Dryad was at the 5th International Digital Curation Conference in London last week, getting several prominent mentions by speakers, and with a poster on our research supporting the curation workflow, available here.
A pre-conference workshop on Citability of Research Data provided an introduction to DataCite, a cooperative effort of the German National Library of Science and Technology (TIB), the British Library, Canada Institute for Scientific and Technical Information (CISTI), among others, with the goal: …to establish a not-for-profit agency that enables organisations to register research datasets and assign persistent identifiers to them, so that research datasets can be handled as independent, citable, unique scientific objects. This was followed by a useful discussion of the barriers and challenges, which produced a nice little checklist of things to do. Change scientific culture around data, gain journal/publisher support, facilitate good data management, yes– terminology matters!, resolve data granularity issues, encourage & make it easy for authors to deposit data….
In his keynote, Ed Seidel, Associate Director, Directorate of Mathematical and Physical Sciences, National Science Foundation, said
- publicly funded data should be made available
- simply ‘expecting’ researchers to share data = like expecting teenagers to clean their rooms
- we need “executable publications” that include code and data with paper to run and reproduce science
- and then he called for journals to require data deposition, “If journals require data associated with publication to be available; that would be a major push.”
Timo Hannay, Publishing Director, Nature Publishing Group, began his closing keynote address by saying that “at lunch 3 separate people were kind enough to point out that supplementary information was [no good] in PDF.” Other tidbits from his talk:
- journals need to become more like databases, more structured, more searchable
- we are joining the dots across the intellectual terra incognita
- all information is inter-connected
- the associations between facts are just as important as the facts themselves; we have increasingly interconnected data sets, and are building one global computer and one global database
- this is vast and messy and inconsistent and immensely valuable
- there must be more efficient ways to do peer review but no one has come up with one yet
- Q: do authors send data? what do you do with it?
- A: supplementary info is a catchall phrase
- some of it is data, not most of it
- we just take the file and put it online and link to it
- it’s mostly Excel spreadsheets
- our system used to just put it into a PDF– have fixed that
- there’s slow progress, and is dependent on authors
- interested to see encouraging making usable data available
One interesting paper from Australia, by Dr Andrew Treloar, Australian National Data Service (ANDS), identified data sharing verbs; these are proposed “as a useful way to design and structure flexible services in a heterogeneous environment.”
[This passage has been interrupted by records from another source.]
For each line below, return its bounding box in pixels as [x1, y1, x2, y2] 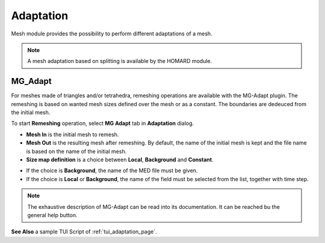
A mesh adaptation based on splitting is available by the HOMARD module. [27, 58, 212, 65]
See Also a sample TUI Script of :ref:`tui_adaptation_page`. [11, 228, 158, 235]
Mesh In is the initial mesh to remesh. [26, 131, 119, 138]
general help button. [27, 211, 78, 218]
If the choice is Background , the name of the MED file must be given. [26, 167, 198, 174]
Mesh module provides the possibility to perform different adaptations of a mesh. [11, 30, 213, 37]
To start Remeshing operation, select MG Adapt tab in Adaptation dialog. [11, 120, 194, 127]
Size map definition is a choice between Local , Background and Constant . [26, 156, 214, 163]
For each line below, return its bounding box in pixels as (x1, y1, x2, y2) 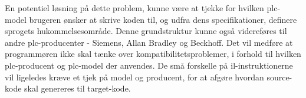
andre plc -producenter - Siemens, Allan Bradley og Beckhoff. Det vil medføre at (5, 36, 293, 48)
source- (266, 70, 292, 83)
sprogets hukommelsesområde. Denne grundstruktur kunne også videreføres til (5, 25, 287, 37)
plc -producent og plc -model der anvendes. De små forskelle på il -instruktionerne (5, 59, 293, 71)
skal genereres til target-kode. (24, 82, 131, 94)
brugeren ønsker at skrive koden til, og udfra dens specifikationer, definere (29, 13, 297, 25)
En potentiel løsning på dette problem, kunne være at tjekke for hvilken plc (5, 2, 278, 13)
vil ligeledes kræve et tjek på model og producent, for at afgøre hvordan (5, 70, 264, 83)
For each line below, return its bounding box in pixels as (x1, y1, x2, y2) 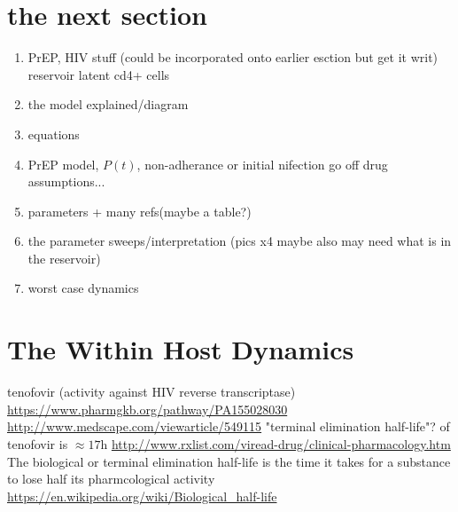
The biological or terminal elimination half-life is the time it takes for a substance (7, 452, 451, 470)
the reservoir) (27, 248, 101, 267)
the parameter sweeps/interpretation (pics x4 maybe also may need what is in (27, 232, 452, 250)
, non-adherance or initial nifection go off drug (136, 154, 388, 173)
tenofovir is (7, 434, 68, 453)
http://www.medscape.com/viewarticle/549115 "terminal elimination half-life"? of (7, 417, 450, 436)
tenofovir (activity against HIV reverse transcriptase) (7, 382, 296, 401)
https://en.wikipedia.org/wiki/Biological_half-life (7, 486, 277, 505)
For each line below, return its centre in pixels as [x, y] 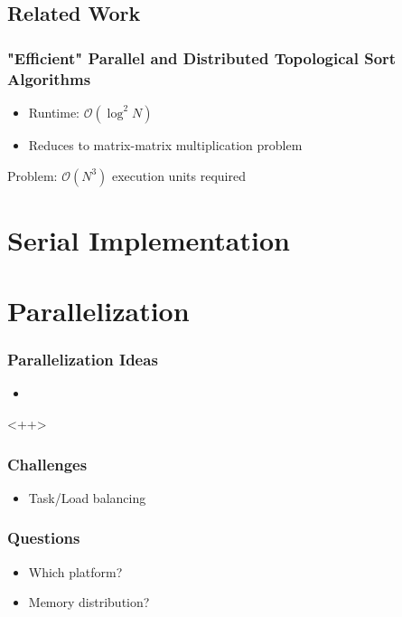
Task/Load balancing [87, 497]
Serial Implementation [149, 239]
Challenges [47, 464]
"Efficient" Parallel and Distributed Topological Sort [202, 57]
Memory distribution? [89, 602]
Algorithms [49, 78]
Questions [44, 538]
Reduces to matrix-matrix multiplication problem [165, 144]
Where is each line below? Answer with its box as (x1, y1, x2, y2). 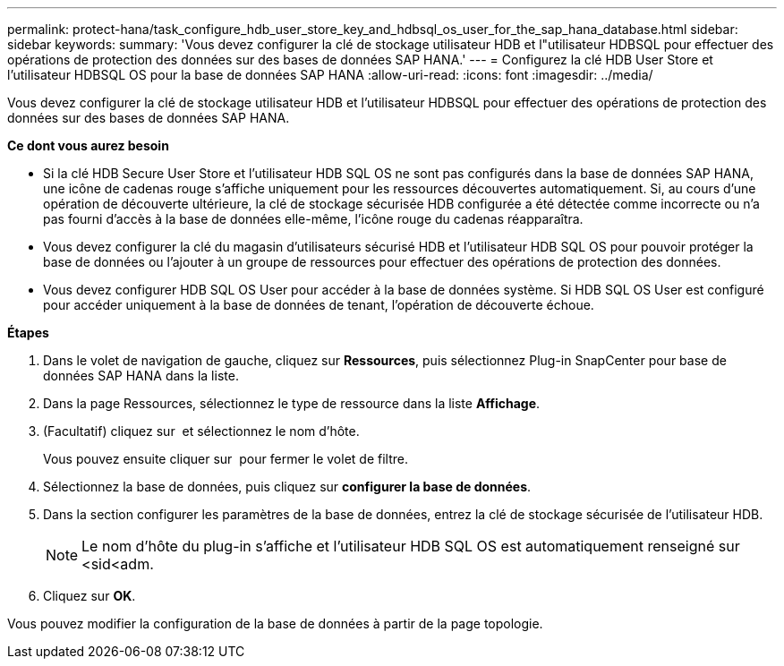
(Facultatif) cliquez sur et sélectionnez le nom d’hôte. (43, 423, 360, 439)
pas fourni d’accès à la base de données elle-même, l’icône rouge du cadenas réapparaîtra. (43, 211, 584, 226)
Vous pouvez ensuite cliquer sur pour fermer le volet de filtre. (43, 451, 408, 466)
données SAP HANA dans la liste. (43, 368, 239, 383)
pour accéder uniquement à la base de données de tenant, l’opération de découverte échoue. (43, 297, 594, 312)
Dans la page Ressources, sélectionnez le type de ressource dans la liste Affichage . (43, 396, 541, 411)
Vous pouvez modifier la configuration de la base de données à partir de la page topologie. (7, 616, 543, 631)
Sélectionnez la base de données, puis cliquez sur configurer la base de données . (43, 479, 532, 494)
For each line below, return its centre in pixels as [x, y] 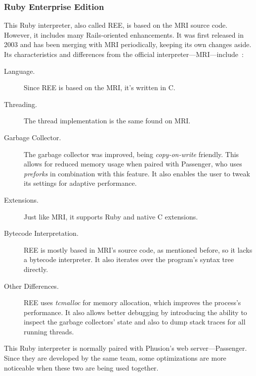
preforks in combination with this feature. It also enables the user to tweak [137, 173]
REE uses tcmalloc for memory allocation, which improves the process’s [132, 302]
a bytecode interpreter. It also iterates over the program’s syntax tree [129, 259]
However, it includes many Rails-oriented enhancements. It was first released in [124, 34]
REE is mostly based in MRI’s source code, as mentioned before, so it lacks [138, 249]
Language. [20, 71]
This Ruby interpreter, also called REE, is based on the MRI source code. [116, 25]
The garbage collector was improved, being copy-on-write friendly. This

- store– “ANDS doesn’t do storage but we care that it happens”
- describe– info for discovery, determination of value, access, & re-use
- identify– using handles, just joined DataCite, can now can generate DOI’s, have an “Identify My Data” service; want data to be a first-class output
- register– host a registry of collections
- discover– offer discovery services
- access– 4 ways: direct link, link to data repository, contact info to get data, or metadata only
- exploit, or use– build on what’s available
For more detail see the full paper here. The full IDCC programme is here, and all the recorded sessions are available here. Next year the IDCC will be in Chicago. If you like O’Hare in Dec., this should be a real treat!